Based on a book proposal by two-time Pulitzer Prize-winning journalist John Carreyrou titled Bad Blood: Secrets and Lies in Silicon Valley, the project (reported to be in the $40 million to $50 million budget range) has made the rounds to almost every studio in town. It’s been personally pitched by McKay, who won an Oscar for best adapted screenplay for last year’s rollicking financial meltdown procedural The Big Short.

Frankly, I think we all know how this movie will end.

The People vs. OJ Simpson vs….Statistics

I’m in the middle of watching The People vs. OJ Simpson and so far it is fantastic—I highly recommend it. One thing that is not represented in the show is the important role that statistics played in the trial. The trial was just in the early days of using DNA as evidence in criminal trials and there were many questions about how likely it was to find DNA matches in blood.

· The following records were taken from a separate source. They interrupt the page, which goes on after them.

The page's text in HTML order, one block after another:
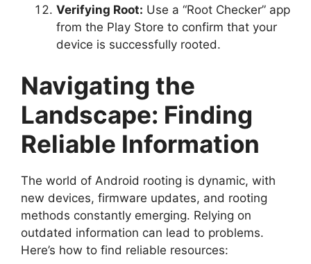
Verifying Root: Use a “Root Checker” app
from the Play Store to confirm that your
device is successfully rooted.
Navigating the
Landscape: Finding
Reliable Information
The world of Android rooting is dynamic, with
new devices, firmware updates, and rooting
methods constantly emerging. Relying on
outdated information can lead to problems.
Here’s how to find reliable resources:
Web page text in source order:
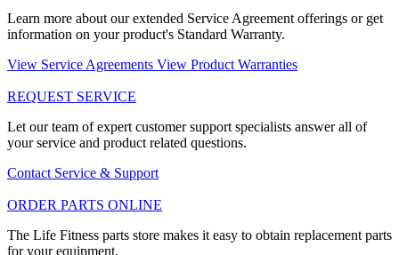
Learn more about our extended Service Agreement offerings or get
information on your product's Standard Warranty.
View Service Agreements View Product Warranties
REQUEST SERVICE
Let our team of expert customer support specialists answer all of
your service and product related questions.
Contact Service & Support
ORDER PARTS ONLINE
The Life Fitness parts store makes it easy to obtain replacement parts
for your equipment.
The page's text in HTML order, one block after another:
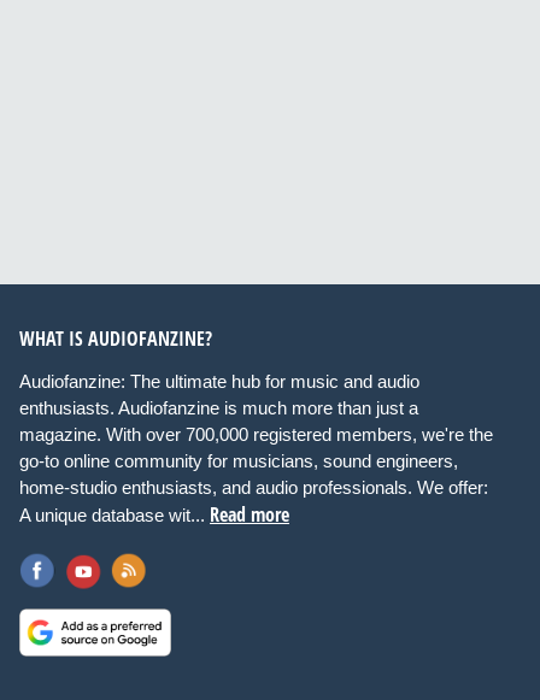
WHAT IS AUDIOFANZINE?
Audiofanzine: The ultimate hub for music and audio
enthusiasts. Audiofanzine is much more than just a
magazine. With over 700,000 registered members, we're the
go-to online community for musicians, sound engineers,
home-studio enthusiasts, and audio professionals. We offer:
A unique database wit... Read more
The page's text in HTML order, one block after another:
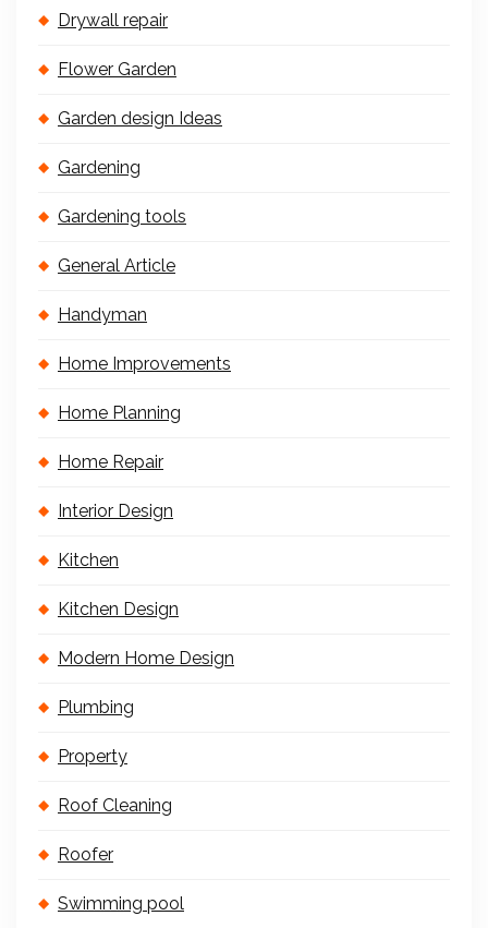
Drywall repair
Flower Garden
Garden design Ideas
Gardening
Gardening tools
General Article
Handyman
Home Improvements
Home Planning
Home Repair
Interior Design
Kitchen
Kitchen Design
Modern Home Design
Plumbing
Property
Roof Cleaning
Roofer
Swimming pool

Terry Speed ended up testifying for the defense (Simpson) and in this nice interview, he explains how that came to be:

At the beginning of the Simpson trial, there was going to be a pre-trial hearing and experts from both sides would argue in front of the judge as to what approaches should be accepted. Other pre-trial activities dragged on, and the one on DNA forensics was eventually scrapped. The DNA experts, including me were then asked whether they wanted to give evidence for the prosecution or defence, or leave. I did not initially plan to join the defence team, but wished to express my point of view in what was more or less a scientific environment before the trial started, but when the pre-trial DNA hearing was scrapped, I decided that I had no choice but to express my views in court on behalf of the defence, which I did.

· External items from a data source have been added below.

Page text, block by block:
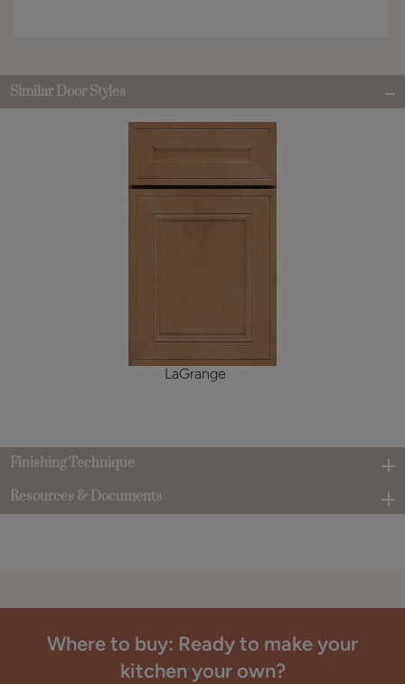
Similar Door Styles
LaGrange
Finishing Technique
Resources & Documents
Where to buy: Ready to make your
kitchen your own?
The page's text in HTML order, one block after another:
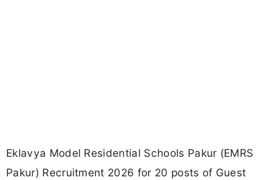
Eklavya Model Residential Schools Pakur (EMRS
Pakur) Recruitment 2026 for 20 posts of Guest
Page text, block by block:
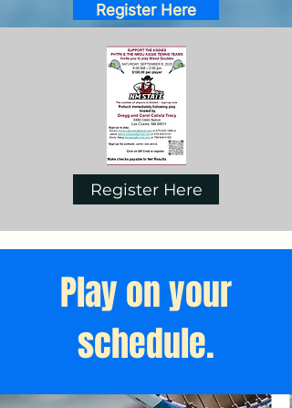
Register Here
Register Here
Play on your
schedule.
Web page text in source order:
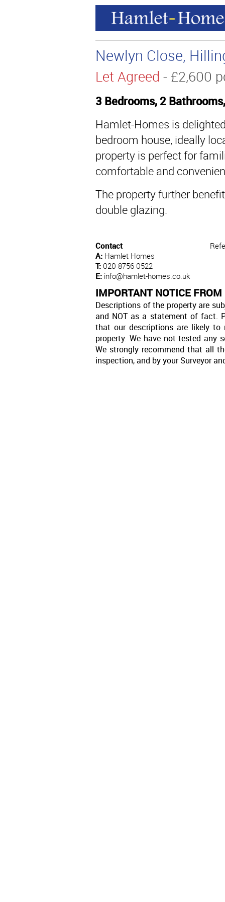
Newlyn Close,
Let Agreed - £2,600
3 Bedrooms, 2
Hamlet-Homes is
bedroom house, ideally
property is perfect for
comfortable and
The property further
double glazing.
Contact
A: Hamlet Homes
T: 020 8756 0522
E: info@hamlet-homes.co.uk
IMPORTANT NOTICE
Descriptions of the property are
and NOT as a statement of fact.
that our descriptions are likely
property. We have not tested any
We strongly recommend that all
inspection, and by your Surveyor
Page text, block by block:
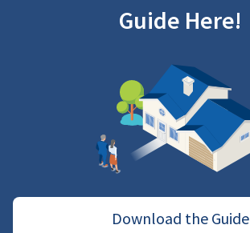
Guide Here!
Download the Guide
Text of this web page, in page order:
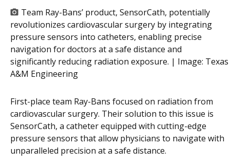
Team Ray-Bans’ product, SensorCath, potentially
revolutionizes cardiovascular surgery by integrating
pressure sensors into catheters, enabling precise
navigation for doctors at a safe distance and
significantly reducing radiation exposure. | Image: Texas
A&M Engineering
First-place team Ray-Bans focused on radiation from
cardiovascular surgery. Their solution to this issue is
SensorCath, a catheter equipped with cutting-edge
pressure sensors that allow physicians to navigate with
unparalleled precision at a safe distance.

The full interview is well worth the read.

AI is the residual

I just recently found out about the AI effect which I thought was interesting. Basically, “AI” is whatever can’t be explained, or in other words, the residuals of machine learning.

A Year at Stack Overflow

David Robinson (@drob) has a great post on his blog about his first year as a data scientist at Stack Overflow. This section in particular stood out for me:

I like using R to learn interesting things about our data, but my longer term goal is to make it easy for any of our engineers to do so….Towards this goal, I’ve been focusing on building reliable tools and frameworks that people can apply to a variety of problems, rather than “one-off” analysis scripts. (There’s an awesome post by Jeff Magnusson at StitchFix about some of these general challenges). My approach has been building internal R packages, similar to AirBnb’s strategy (though our data team is quite a bit younger and smaller than theirs). These internal packages can query databases and parsing our internal APIs, including making various security and infrastructure issues invisible to the user.

The world needs an army of David Robinsons.